= NTRUSign =

NTRU public-key cryptography digital signature algorithm

NTRUSign, also known as the NTRU Signature Algorithm, is an NTRU public-key cryptography digital signature algorithm based on the GGH signature scheme. The original version of NTRUSign was Polynomial Authentication and Signature Scheme (PASS), and was published at CrypTEC'99. The improved version of PASS was named as NTRUSign, and was presented at the rump session of Asiacrypt 2001 and published in peer-reviewed form at the RSA Conference 2003. The 2003 publication included parameter recommendations for 80-bit security. A subsequent 2005 publication revised the parameter recommendations for 80-bit security, presented parameters that gave claimed security levels of 112, 128, 160, 192 and 256 bits, and described an algorithm to derive parameter sets at any desired security level. NTRU Cryptosystems, Inc. patented the algorithm, but all those patents have since expired.

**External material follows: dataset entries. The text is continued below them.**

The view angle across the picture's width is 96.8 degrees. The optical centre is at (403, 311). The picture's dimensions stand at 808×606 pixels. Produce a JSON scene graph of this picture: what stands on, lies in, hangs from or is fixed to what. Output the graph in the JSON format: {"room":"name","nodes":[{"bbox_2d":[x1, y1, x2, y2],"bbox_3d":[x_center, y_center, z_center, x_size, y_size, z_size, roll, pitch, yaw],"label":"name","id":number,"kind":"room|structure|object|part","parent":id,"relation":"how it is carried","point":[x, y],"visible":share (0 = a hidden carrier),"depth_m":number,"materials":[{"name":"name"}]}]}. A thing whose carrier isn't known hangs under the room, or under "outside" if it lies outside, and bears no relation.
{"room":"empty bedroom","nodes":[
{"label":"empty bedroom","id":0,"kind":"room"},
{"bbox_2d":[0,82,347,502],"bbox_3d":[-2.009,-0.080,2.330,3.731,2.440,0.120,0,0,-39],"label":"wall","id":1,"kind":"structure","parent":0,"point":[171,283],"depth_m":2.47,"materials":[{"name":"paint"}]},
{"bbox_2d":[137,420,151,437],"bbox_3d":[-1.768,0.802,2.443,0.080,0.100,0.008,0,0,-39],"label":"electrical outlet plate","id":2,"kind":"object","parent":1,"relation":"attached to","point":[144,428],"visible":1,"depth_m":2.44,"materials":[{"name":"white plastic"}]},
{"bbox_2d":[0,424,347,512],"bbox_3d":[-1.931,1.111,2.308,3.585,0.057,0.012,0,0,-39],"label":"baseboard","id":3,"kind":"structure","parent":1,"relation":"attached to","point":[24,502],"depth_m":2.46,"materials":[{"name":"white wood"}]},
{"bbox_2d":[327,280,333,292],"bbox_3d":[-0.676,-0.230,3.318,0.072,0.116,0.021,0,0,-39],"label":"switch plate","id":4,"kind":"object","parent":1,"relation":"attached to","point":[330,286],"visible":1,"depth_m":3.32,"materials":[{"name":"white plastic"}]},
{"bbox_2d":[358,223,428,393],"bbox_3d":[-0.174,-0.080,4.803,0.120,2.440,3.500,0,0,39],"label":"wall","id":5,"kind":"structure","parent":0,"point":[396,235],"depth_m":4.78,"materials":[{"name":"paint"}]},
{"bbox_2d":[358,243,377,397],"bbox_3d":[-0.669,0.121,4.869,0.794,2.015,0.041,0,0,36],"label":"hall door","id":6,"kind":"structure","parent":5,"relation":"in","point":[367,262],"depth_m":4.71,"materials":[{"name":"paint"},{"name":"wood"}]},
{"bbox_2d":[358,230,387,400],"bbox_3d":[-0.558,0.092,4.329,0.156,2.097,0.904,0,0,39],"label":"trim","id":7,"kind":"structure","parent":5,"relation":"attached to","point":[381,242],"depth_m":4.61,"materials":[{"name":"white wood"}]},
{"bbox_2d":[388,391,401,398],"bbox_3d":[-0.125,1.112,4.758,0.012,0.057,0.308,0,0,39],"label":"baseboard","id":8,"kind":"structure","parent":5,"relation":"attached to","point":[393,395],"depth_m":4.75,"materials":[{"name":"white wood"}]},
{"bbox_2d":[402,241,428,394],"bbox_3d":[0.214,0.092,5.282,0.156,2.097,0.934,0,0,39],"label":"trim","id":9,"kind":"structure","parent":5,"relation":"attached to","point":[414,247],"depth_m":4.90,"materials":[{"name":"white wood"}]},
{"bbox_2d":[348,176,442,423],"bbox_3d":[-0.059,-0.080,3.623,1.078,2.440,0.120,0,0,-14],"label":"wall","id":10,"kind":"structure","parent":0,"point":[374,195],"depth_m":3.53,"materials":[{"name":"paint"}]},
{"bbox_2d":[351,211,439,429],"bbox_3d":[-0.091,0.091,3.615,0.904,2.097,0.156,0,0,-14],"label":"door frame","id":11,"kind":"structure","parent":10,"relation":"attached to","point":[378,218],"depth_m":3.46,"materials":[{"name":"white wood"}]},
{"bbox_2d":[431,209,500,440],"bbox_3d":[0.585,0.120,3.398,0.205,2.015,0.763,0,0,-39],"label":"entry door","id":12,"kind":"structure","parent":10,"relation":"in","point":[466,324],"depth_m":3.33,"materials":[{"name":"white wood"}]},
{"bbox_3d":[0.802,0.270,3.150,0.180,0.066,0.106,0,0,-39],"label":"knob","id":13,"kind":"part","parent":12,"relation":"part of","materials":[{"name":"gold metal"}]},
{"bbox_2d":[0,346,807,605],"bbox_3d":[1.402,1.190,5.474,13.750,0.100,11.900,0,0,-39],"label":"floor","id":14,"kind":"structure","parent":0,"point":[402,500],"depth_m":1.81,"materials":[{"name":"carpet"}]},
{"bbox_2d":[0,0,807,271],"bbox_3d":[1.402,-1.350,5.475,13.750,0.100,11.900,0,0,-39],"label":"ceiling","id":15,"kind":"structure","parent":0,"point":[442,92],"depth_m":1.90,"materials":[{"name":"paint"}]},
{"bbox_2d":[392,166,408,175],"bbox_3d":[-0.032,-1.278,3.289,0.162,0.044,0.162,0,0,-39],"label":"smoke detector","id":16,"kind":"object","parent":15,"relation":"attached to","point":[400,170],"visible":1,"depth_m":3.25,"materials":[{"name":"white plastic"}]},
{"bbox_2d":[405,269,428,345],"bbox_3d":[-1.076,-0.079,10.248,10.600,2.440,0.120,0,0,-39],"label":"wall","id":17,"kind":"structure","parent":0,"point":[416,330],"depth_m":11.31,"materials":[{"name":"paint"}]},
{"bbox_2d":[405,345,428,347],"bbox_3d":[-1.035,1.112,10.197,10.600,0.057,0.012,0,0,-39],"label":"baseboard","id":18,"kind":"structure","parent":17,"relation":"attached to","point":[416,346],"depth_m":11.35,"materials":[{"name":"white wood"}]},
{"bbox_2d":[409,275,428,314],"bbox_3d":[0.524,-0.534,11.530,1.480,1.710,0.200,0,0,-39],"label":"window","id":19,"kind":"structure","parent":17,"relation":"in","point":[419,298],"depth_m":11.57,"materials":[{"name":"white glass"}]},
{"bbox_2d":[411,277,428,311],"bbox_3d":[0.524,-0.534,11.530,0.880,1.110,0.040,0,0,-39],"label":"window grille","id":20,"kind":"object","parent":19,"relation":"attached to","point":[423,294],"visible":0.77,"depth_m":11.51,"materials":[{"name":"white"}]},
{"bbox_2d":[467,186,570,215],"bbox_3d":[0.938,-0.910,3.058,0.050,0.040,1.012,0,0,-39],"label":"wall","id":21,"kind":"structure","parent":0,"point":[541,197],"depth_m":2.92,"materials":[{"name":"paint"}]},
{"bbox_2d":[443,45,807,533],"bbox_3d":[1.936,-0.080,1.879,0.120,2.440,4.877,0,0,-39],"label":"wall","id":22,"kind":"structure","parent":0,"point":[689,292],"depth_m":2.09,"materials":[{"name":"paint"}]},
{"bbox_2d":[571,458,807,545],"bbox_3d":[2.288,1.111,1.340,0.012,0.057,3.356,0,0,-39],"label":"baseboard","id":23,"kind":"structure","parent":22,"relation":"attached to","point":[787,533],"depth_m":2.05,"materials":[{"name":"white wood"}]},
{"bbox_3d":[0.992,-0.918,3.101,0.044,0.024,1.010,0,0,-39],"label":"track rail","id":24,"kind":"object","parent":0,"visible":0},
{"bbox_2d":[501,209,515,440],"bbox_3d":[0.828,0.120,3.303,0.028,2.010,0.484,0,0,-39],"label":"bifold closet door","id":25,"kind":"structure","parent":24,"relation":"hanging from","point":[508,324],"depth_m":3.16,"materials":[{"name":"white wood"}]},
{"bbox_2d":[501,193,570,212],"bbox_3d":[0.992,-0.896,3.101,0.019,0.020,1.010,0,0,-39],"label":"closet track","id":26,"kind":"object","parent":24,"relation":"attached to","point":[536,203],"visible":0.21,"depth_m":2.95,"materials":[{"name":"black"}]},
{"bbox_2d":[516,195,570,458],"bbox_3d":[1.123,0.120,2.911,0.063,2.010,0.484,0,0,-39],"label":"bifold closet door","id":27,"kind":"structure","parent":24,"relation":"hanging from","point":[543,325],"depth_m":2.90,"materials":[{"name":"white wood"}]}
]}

NTRUSign involves mapping a message to a random point in 2N-dimensional space, where N is one of the NTRUSign parameters, and solving the closest vector problem in a lattice closely related to the NTRUEncrypt lattice. NTRUSign is claimed to be faster than those algorithms at low security levels, and considerably faster at high security levels. However, analysis had shown that original scheme is insecure and would leak knowledge of private key.

A redesigned pqNTRUSign had been submitted to the NIST Post-Quantum Cryptography Standardization competition. It is based on "hash-and-sign" (contrasting Fiat–Shamir transformation) methodology, and claims to achieve smaller signature size.

NTRUSign is under consideration for standardization by the IEEE P1363 working group.

==Security==
It was demonstrated in 2000 by Wu, Bao, Ye and Deng that the signature of PASS, the original version of NTRUSign, can be forged easily without knowing the private key. NTRUSign is not a zero-knowledge signature scheme and a transcript of signatures leaks information about the private key, as first observed by Gentry and Szydlo. Nguyen and Regev demonstrated in 2006 that for the original unperturbed NTRUSign parameter sets an attacker can recover the private key with as few as 400 signatures.

The current proposals use perturbations to increase the transcript length required to recover the private key: the signer displaces the point representing the message by a small secret amount before the signature itself is calculated. NTRU claimed that at least 2^{30} signatures are needed, and probably considerably more, before a transcript of perturbed signatures enabled any useful attack. In 2012 an attack on the scheme with perturbations was presented that required a few thousand signatures for standard security parameters.

The pqNTRUSign claims a 128-bit classical and quantum security for their given parameter set.